The Complications of the News Embargo
The news embargo is a tricky tool to use right. The goal is to get more thoughtful, in-depth coverage of your news and/or event by giving reporters early access to the background information (for example, a press release, copy of a report, or interview) while still achieving your ideal publication date. The embargo is just a gentlemen's agreement that you're providing early access on the condition that the reporter/s will hold publication until after the embargo date.

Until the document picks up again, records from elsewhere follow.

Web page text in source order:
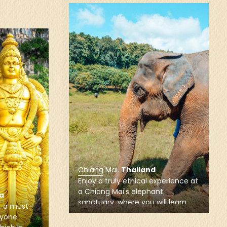
at
Chiang Mai.Thailand
Visit the most famous and
picturesque Buddhist wats of
Chiang Mai, like Wat Phrathat Doi
Suthep and Wat U-Mong, which
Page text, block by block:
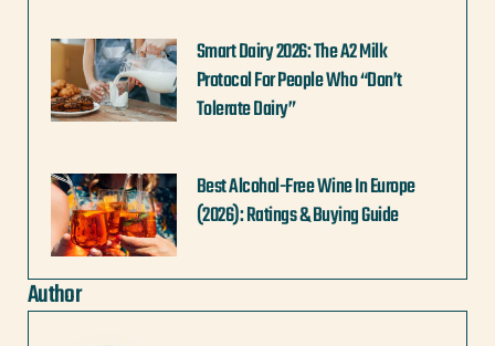
Smart Dairy 2026: The A2 Milk
Protocol For People Who “Don’t
Tolerate Dairy”
Best Alcohol-Free Wine In Europe
(2026): Ratings & Buying Guide
Author

Ryan Lawler has an article on Techcrunch about how a news embargo can go wrong for the organization trying to create the news -- and for the journalists covering it. In this case, a startup company held an event for reporters in advance of the public launch of their service. Whether intentionally or not, one of the news sites covering the event broke the embargo. By the time the company lifted the embargo, the other reporters were already twelve hours behind. On the web that's a lifetime, and as a result those reporters weren't inclined to write about "old news." So not only was the first story on the company's launch much earlier than they would have liked, it very well could have been the only story.
Today, the news embargo is like the prisoner's dilemma: you're asking journalists to bet that their colleagues won't break the agreement when they often have every incentive to do so. Nearly all reporters will honor an embargo almost all of the time, or at least intend to, but you can also run afoul of the mechanics of pre-scheduled posting and idle social media comments . In my opinion, the safest use of an embargo is to release background information for a press event no earlier than 24-hours beforehand. That way print reporters have a chance to do some background work and line up other sources, but even if the embargo is broken and the news comes out early, TV will still have an incentive to cover the event itself, if only for B-roll. An embargo also works best when as few people as possible are beholden to it, so if you have very few reporters who are going to be interested in the story anyway because of it specificity of interest, giving them early access can be both safe and valuable to them.
Like all public relations tools, the news embargo can be useful in the right circumstances, but it carries complications that can make it not worth the effort.